The following are some simple examples of SQL++ literals.

Examples
'a string'
"test string"
42

Different from standard SQL, double quotes play the same role as single quotes and may be used for string literals in SQL++.

Variable References

VariableReference     ::= <IDENTIFIER>|<DelimitedIdentifier>
<IDENTIFIER>          ::= <LETTER> (<LETTER> | <DIGIT> | "_" | "$")*
<LETTER>              ::= ["A" - "Z", "a" - "z"]
DelimitedIdentifier   ::= "`" (<EscapeQuot>
                                | <EscapeBslash>
                                | <EscapeSlash>
                                | <EscapeBspace>
                                | <EscapeFormf>
                                | <EscapeNl>
                                | <EscapeCr>
                                | <EscapeTab>
                                | ~["`","\\"])*
                          "`"

A variable in SQL++ can be bound to any legal data model value. A variable reference refers to the value to which an in-scope variable is bound. (E.g., a variable binding may originate from one of the FROM, WITH or LET clauses of a SELECT statement or from an input parameter in the context of a function body.) Backticks, for example, `id`, are used for delimited identifiers. Delimiting is needed when a variable’s desired name clashes with a SQL++ keyword or includes characters not allowed in regular identifiers.

Examples
tweet
id
`SELECT`
`my-function`

Parenthesized Expressions

ParenthesizedExpression ::= "(" Expression ")" | Subquery

An expression can be parenthesized to control the precedence order or otherwise clarify a query. In SQL++, for composability, a subquery is also an parenthesized expression.

The following expression evaluates to the value 2.

Example
( 1 + 1 )

Function Call Expressions

FunctionCallExpression ::= FunctionName "(" ( Expression ( "," Expression )* )? ")"

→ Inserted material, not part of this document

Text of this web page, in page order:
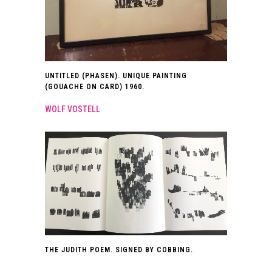
UNTITLED (PHASEN). UNIQUE PAINTING
(GOUACHE ON CARD) 1960.
WOLF VOSTELL
THE JUDITH POEM. SIGNED BY COBBING.

Functions are included in SQL++, like most languages, as a way to package useful functionality or to componentize complicated or reusable SQL++ computations. A function call is a legal SQL++ query expression that represents the value resulting from the evaluation of its body expression with the given parameter bindings; the parameter value bindings can themselves be any SQL++ expressions.

The following example is a (built-in) function call expression whose value is 8.

Example
length('a string')

Constructors

Constructor              ::= ArrayConstructor | MultisetConstructor | ObjectConstructor
ArrayConstructor         ::= "[" ( Expression ( "," Expression )* )? "]"
MultisetConstructor      ::= "{{" ( Expression ( "," Expression )* )? "}}"
ObjectConstructor        ::= "{" ( FieldBinding ( "," FieldBinding )* )? "}"
FieldBinding             ::= Expression ":" Expression

A major feature of SQL++ is its ability to construct new data model instances. This is accomplished using its constructors for each of the model’s complex object structures, namely arrays, multisets, and objects. Arrays are like JSON arrays, while multisets have bag semantics. Objects are built from fields that are field-name/field-value pairs, again like JSON.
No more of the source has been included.